More Maths
It wasn't a problem with the fixed divisor of 10 but I missed that
the additions in the mulh()
routine used in the
previous post can overflow which I discovered while trying to
implement a 32 bit version
of division
using Newton's Method to find the reciprocal.
Here's 3 different versions which address it.
Using a 64-bit addition, which isn't very fast:
uint32_t mulh(uint32_t a, uint32_t b) { uint32_t ah = a >> 16; uint32_t al = a & 0xffff; uint32_t bh = b >> 16; uint32_t bl = b & 0xffff; uint32_t c = ah * bh; uint32_t d = ah * bl; uint32_t e = al * bh; uint32_t f = al * bl; uint32_t g = f >> 16; // calculate ((d + e + g) >> 16) without overflow uint32_t h = ((uint64_t)d + e + g) >> 16; return c + h; }
Breaking the addition into 16 bits and using 32-bit addition seems to be the best idea:
uint32_t mulh(uint32_t a, uint32_t b) { uint32_t ah = a >> 16; uint32_t al = a & 0xffff; uint32_t bh = b >> 16; uint32_t bl = b & 0xffff; uint32_t c = ah * bh; uint32_t d = ah * bl; uint32_t e = al * bh; uint32_t f = al * bl; uint16_t g = f >> 16; // calculate ((d + e + g) >> 16) without overflow uint32_t h = (d >> 16) + (e >> 16); uint32_t l = (d & 0xffff) + (e & 0xffff) + g; return c + h + (l >> 16); }
Detecting overflow and manually calculating the carry bits afterwards:
uint32_t mulh(uint32_t a, uint32_t b) { uint32_t ah = a >> 16; uint32_t al = a & 0xffff; uint32_t bh = b >> 16; uint32_t bl = b & 0xffff; uint32_t c = ah * bh; uint32_t d = ah * bl; uint32_t e = al * bh; uint32_t f = al * bl; uint16_t g = f >> 16; // calculate d + e + g (may overflow) uint32_t x = d + e; uint32_t y = x + g; // calculate carrys uint32_t p = ((d | e) & ~x) | (d & e); // g can be ignored because the high bits are 0 uint32_t q = x ^ y; uint32_t o = ((p >> 31) + (q >> 31)); return c + (y >> 16) + (o << 16); }
I think it should work anyway. It requires more bit manipulation than I'd expected.
C sucks
The previous version also included a subtle bug - one which only shows up in specific circumstances. It has to do with c promotion rules and what I think is pretty inconsistent results but it probably falls into the 'undefined behviour' of c.

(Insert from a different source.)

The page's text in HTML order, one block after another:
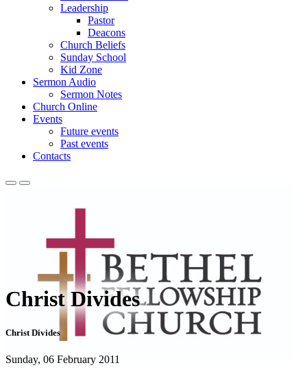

uint16_t ah = ...; uint16_t al = ...; uint16_t bh = ...; uint16_t bl = ...; uint32_t c = ah * bh;
To calculate c
, ah
and bh
are
promoted to int
per the c specification,
not unsigned int
as you'd expect. Thus if the msb of c
is
set it's actually an overflow because the multiply is considered
signed. This can lead to some pretty weird results if the code is
optimised by the compiler:
uint16_t ah = 0xffff; uint16_t bh = 0xffff; uint32_t c = ah * bh; printf(" c = %08x\n", c); printf(" c >> 30 = %08x\n", c >> 30); printf(" c >> 31 = %08x\n", c >> 31); printf(" c < 0 = %d\n", (int32_t)c < 0); --> c = fffe0001 c >> 30 = 00000003 c >> 31 = 00000000 c < 0 = 0
I think that result is a bit inconsistent - if it's it's going to
enforce an unsigned overflow limit (i.e. 2 unsigned multiply's can't
be negative) it should do it everywhere (i.e. the result should be
truncated). But that's c I suppose. I actually filed a bug with
gcc because it's a pretty naff result but it was pointed out that
it's just a part of the promotion rules and so now I feel a bit
embarassed about doing so; particularly since only came about
because I was using uint16_t
to save some typing.
I also have to remember it's never a bug in the compiler. The last time I filed a bug for a compiler was using the Solaris cc around 26 years ago and I still feel shame when I think about it. Also just don't bother with small integers aside from storage, you never know what you're gonna get.
Division by Multiplication
Anyway this is the result of the conversion of the routine from the other blog mentioned above to 32 bits.
// Derived from 16-bit version explained properly here: // <https://blog.segger.com/algorithms-for-division-part-4-using-newtons-method/> // re16[0] should be 0xffffffff but it can lead to overflow static const uint32_t re16[16] = { 0xfffffffe, 0xf0f0f0f0, 0xe38e38e3, 0xd79435e5, 0xcccccccc, 0xc30c30c3, 0xba2e8ba2, 0xb21642c8, 0xaaaaaaaa, 0xa3d70a3d, 0x9d89d89d, 0x97b425ed, 0x92492492, 0x8d3dcb08, 0x88888888, 0x84210842, }; // esp32c3 96 cycles using mulh instruction // esp8266 216 cycles using second mulh routine above udiv_t udiv(uint32_t u, uint32_t v) { int n = __builtin_clz(v); // normalised inverse estimate uint32_t i = v << n >> 27; uint32_t r = re16[i - 16]; v <<= n; // refine via Newton's Method r = mulh(r, -mulh(r, v)) << 1; r = mulh(r, -mulh(r, v)) << 1; // quotient, denormalise, remainder uint32_t q = mulh(u, r); q >>= 31 - n; v >>= n; r = u - q * v; // check remainder overflow, 2 steps might be needed when v=1 if (r >= v) { q += 1; r -= v; if (r >= v) { q += 1; r -= v; } } return (udiv_t){ q, r }; }
Depending on the mulh()
routine used this is nearly the
same speed as div()
on an esp32c3 (which is interesting
given it has a divu
instruction), and 2.25x fater
than the div()
library call on esp8266.